A visit to Tinder on Sunday night reveled spiked traffic. The app was experiencing something called a swipe surge, which happens during music festivals, and spring break, and, apparently, shelter-in-place orders. While some dudes were cracking jokes about COVID-19 in their bios (that’s gross, don’t do that), others sweetly suggested becoming quarantine pen pals.

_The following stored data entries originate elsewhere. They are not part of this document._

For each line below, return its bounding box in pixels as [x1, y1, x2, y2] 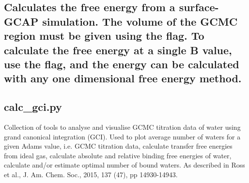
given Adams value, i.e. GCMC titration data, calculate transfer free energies [4, 141, 233, 151]
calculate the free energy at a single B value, [4, 42, 232, 57]
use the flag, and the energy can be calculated [4, 56, 239, 71]
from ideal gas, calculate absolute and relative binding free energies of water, [4, 150, 232, 160]
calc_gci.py [4, 99, 62, 114]
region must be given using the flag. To [4, 28, 204, 43]
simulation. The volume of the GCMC [42, 14, 238, 29]
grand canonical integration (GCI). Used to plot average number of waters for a [4, 131, 241, 141]
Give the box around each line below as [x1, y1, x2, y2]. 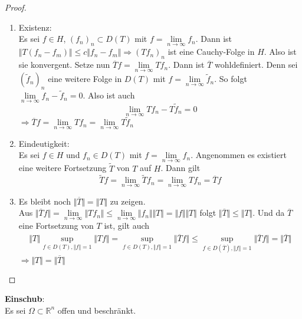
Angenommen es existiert [195, 149, 287, 161]
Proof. [5, 1, 27, 13]
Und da [257, 206, 285, 219]
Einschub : [5, 292, 45, 305]
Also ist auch [87, 89, 135, 101]
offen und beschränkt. [57, 304, 136, 316]
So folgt [219, 73, 247, 85]
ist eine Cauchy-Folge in [168, 45, 255, 58]
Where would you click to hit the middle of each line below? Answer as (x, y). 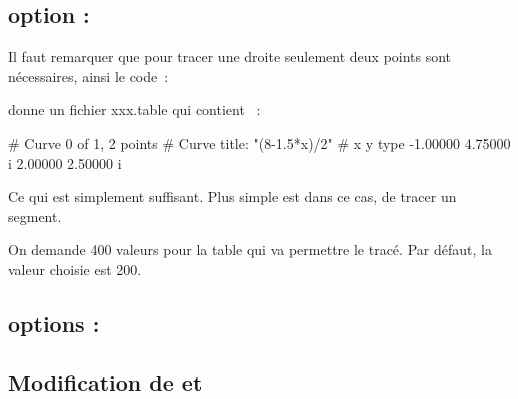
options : (54, 322)
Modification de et (105, 381)
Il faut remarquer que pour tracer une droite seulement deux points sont (230, 56)
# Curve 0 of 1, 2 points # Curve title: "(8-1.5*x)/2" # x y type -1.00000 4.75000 (259, 142)
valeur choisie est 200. (75, 268)
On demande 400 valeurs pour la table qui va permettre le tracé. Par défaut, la (250, 249)
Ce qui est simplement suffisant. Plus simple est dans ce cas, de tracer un (232, 196)
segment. (35, 215)
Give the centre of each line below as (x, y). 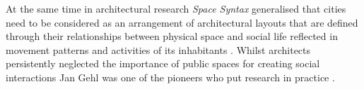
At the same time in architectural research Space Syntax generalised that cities (176, 8)
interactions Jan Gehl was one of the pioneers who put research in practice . (170, 77)
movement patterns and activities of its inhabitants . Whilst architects (158, 49)
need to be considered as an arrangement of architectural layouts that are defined (182, 22)
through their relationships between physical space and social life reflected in (172, 36)
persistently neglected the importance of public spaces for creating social (163, 63)
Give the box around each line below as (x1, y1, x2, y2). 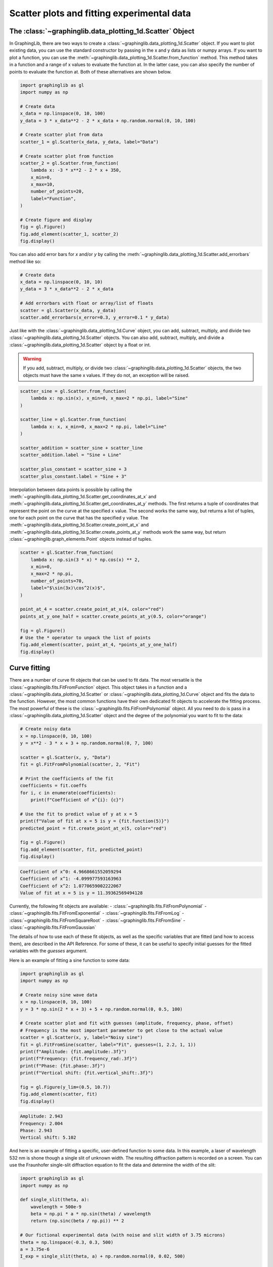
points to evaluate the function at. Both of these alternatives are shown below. (9, 68, 172, 74)
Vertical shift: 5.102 (20, 1135, 76, 1140)
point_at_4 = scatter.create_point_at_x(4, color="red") (20, 606, 164, 612)
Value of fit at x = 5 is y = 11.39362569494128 (20, 890, 143, 896)
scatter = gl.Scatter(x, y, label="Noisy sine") (20, 1034, 143, 1040)
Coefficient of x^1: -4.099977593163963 (20, 876, 121, 882)
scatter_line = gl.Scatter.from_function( (20, 417, 127, 423)
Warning (23, 356, 41, 362)
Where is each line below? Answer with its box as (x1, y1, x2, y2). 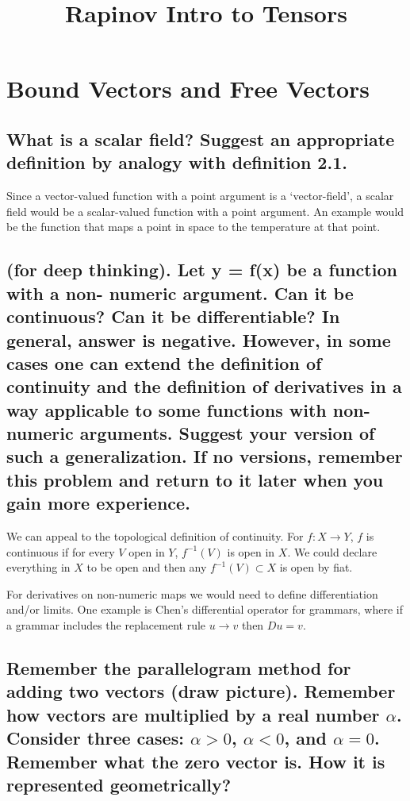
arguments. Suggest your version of (79, 421, 375, 445)
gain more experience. (6, 491, 190, 515)
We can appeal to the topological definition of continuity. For (6, 528, 304, 545)
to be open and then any (86, 559, 207, 576)
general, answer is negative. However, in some (6, 327, 391, 352)
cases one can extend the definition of (6, 350, 322, 375)
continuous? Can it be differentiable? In (6, 304, 340, 329)
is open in (227, 543, 275, 560)
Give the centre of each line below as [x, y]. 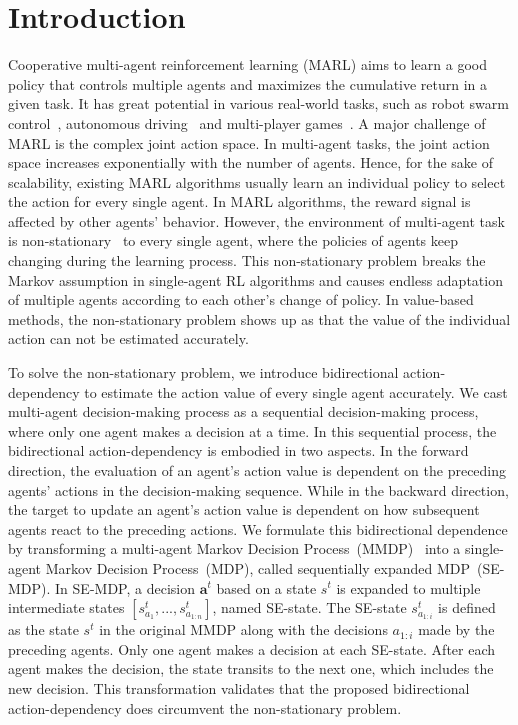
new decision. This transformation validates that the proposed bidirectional [239, 687]
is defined [467, 607]
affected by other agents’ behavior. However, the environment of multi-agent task [256, 220]
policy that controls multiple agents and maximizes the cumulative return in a [248, 83]
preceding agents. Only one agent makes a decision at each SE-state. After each [252, 648]
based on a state [266, 587]
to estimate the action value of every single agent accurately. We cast [296, 391]
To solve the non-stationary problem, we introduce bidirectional [203, 372]
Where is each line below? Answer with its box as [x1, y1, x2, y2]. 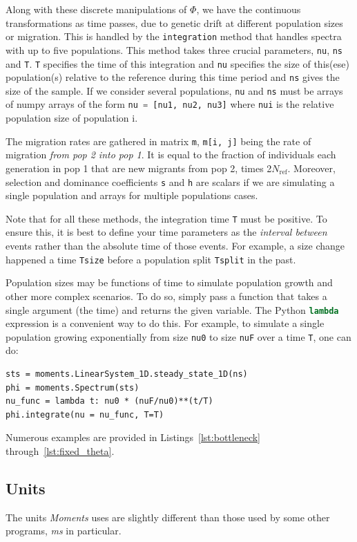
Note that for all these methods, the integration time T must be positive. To [6, 211, 327, 225]
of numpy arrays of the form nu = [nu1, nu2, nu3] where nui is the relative [6, 97, 334, 111]
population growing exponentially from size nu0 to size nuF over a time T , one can [6, 329, 351, 344]
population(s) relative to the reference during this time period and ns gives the [6, 70, 340, 84]
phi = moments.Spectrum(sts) [6, 382, 139, 393]
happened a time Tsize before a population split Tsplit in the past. [6, 252, 296, 266]
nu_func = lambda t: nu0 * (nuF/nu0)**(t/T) [6, 396, 213, 406]
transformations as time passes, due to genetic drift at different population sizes [6, 15, 343, 30]
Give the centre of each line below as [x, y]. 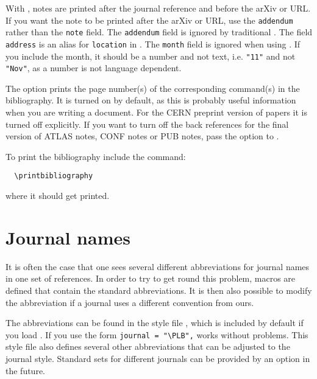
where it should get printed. [58, 196]
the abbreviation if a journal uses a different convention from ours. [130, 302]
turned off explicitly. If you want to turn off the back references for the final [147, 124]
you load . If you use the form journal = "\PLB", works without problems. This [157, 334]
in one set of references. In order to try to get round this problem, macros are [151, 278]
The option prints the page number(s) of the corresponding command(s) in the [153, 88]
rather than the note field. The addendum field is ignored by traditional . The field [159, 32]
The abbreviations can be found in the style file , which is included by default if [155, 323]
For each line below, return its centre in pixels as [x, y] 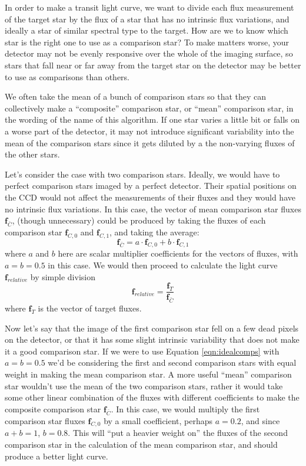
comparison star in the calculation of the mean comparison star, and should [141, 444]
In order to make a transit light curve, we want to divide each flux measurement [149, 7]
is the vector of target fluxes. [90, 308]
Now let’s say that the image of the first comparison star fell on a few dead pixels [152, 328]
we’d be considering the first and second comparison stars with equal [172, 362]
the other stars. [32, 154]
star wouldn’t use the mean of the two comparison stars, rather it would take [144, 385]
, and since [260, 420]
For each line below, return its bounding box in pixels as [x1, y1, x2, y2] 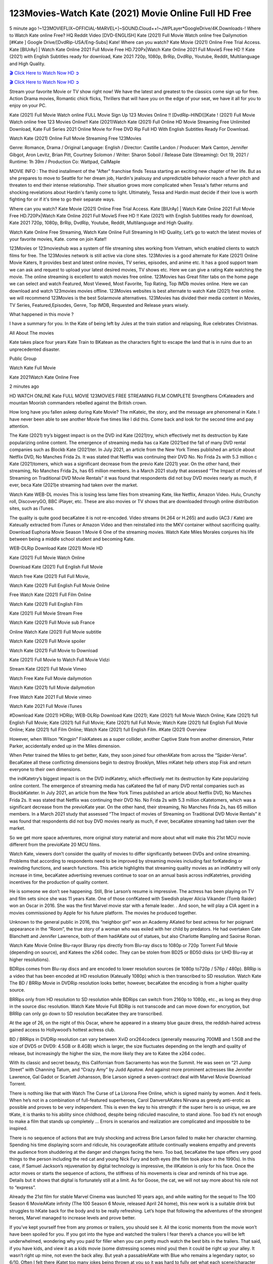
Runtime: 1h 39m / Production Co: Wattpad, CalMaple [9, 159, 121, 165]
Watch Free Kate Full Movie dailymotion [9, 675, 92, 681]
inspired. [9, 1125, 28, 1132]
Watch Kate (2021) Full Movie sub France [9, 619, 95, 625]
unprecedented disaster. [9, 346, 61, 352]
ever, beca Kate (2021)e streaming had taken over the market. [9, 482, 139, 488]
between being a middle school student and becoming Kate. [9, 536, 135, 542]
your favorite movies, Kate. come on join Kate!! [9, 236, 107, 242]
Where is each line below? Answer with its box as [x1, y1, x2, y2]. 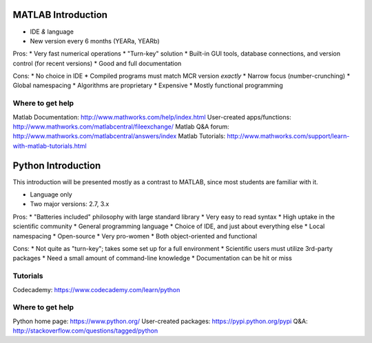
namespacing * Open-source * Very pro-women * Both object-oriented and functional [12, 232, 258, 240]
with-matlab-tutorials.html [12, 142, 87, 150]
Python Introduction [12, 159, 101, 171]
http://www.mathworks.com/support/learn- [227, 132, 350, 140]
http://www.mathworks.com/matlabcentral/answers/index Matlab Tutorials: [12, 132, 226, 140]
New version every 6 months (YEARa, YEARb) [30, 36, 160, 45]
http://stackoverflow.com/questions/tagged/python [12, 327, 158, 335]
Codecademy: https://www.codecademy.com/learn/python [12, 285, 180, 294]
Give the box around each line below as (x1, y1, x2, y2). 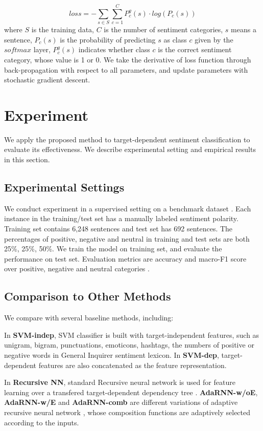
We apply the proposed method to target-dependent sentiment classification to (4, 134, 250, 144)
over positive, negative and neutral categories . (4, 263, 150, 274)
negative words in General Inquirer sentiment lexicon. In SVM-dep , (4, 349, 219, 360)
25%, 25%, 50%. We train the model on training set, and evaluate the (4, 243, 222, 254)
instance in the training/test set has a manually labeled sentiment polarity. (4, 213, 238, 224)
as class (163, 34, 187, 45)
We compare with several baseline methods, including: (4, 312, 174, 323)
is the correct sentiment (158, 44, 232, 55)
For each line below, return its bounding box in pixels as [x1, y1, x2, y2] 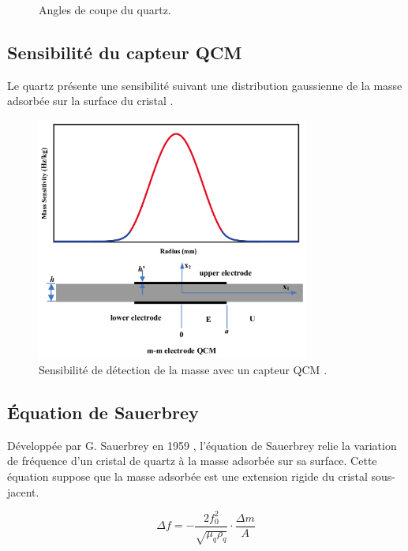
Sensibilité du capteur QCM [7, 39, 242, 64]
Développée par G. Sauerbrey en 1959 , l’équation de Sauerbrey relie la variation [7, 437, 397, 453]
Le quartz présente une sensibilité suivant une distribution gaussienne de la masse [7, 77, 402, 93]
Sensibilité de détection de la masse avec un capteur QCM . [39, 361, 328, 377]
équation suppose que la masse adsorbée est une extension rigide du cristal [7, 467, 368, 484]
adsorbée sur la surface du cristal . [7, 92, 174, 109]
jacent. [7, 483, 39, 500]
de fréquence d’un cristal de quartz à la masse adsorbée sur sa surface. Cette [7, 452, 377, 469]
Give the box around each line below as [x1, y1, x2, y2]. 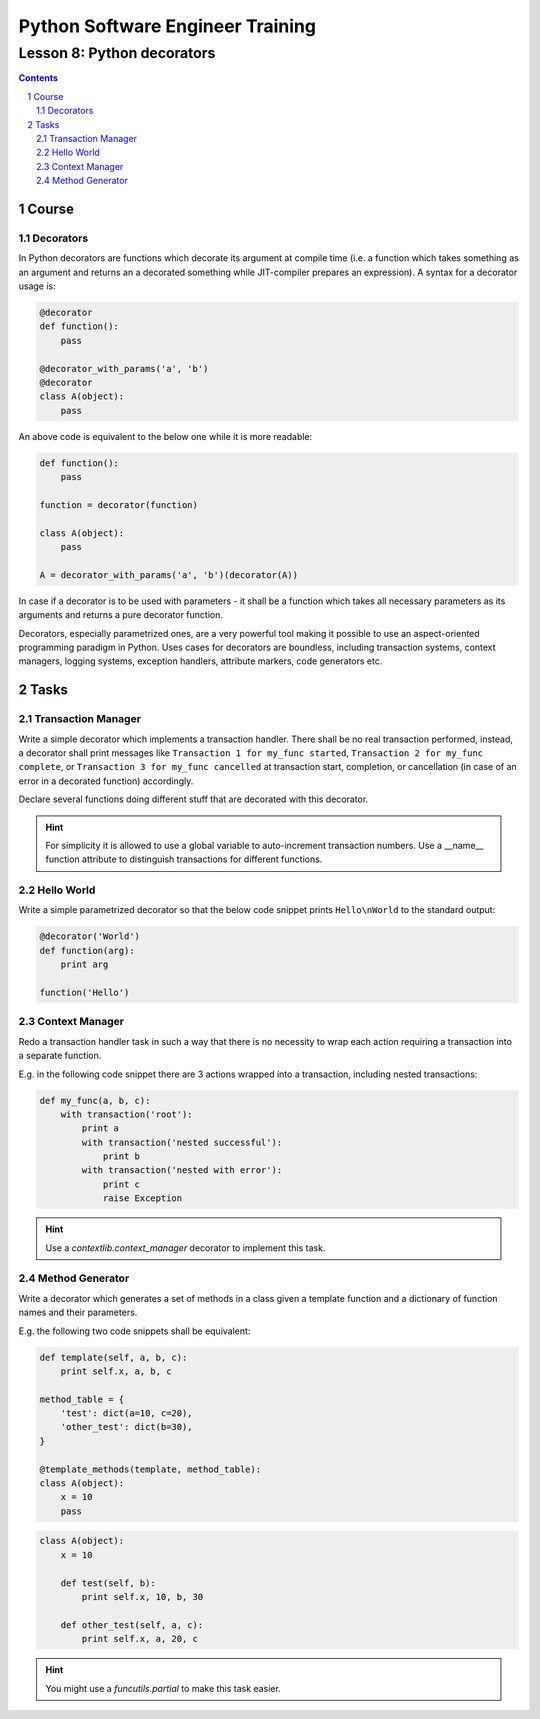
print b [102, 1151, 140, 1162]
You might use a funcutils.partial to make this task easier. [45, 1682, 282, 1694]
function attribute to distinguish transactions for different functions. [45, 853, 323, 865]
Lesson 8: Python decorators [18, 44, 216, 62]
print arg [60, 959, 109, 970]
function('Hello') [39, 987, 130, 998]
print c [102, 1178, 140, 1190]
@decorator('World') [39, 931, 140, 942]
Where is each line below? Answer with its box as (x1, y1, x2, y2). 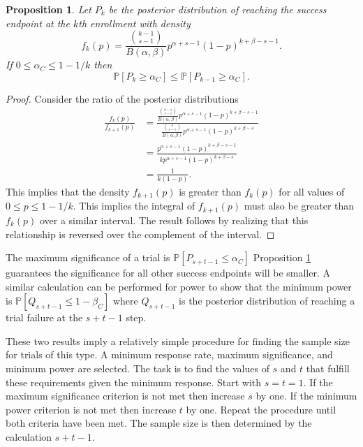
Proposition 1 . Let (6, 2, 91, 16)
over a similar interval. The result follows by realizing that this (39, 212, 309, 227)
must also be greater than (244, 198, 355, 213)
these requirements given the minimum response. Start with (6, 374, 262, 389)
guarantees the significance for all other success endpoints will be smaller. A (6, 265, 330, 280)
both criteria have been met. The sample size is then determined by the (6, 416, 312, 430)
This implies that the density (6, 184, 130, 199)
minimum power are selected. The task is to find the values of (6, 361, 269, 376)

Life may seem lonely for a single person right now, but it’s heartening to know that people are staying in and doing the right thing. To all of the other singles out there, I commend you. To all of the people who are partnered up, I’d like to encourage you to check on your friends who aren’t.
We’ll get through this together. And when we do, there will be plenty of in-person love waiting for us on the other side.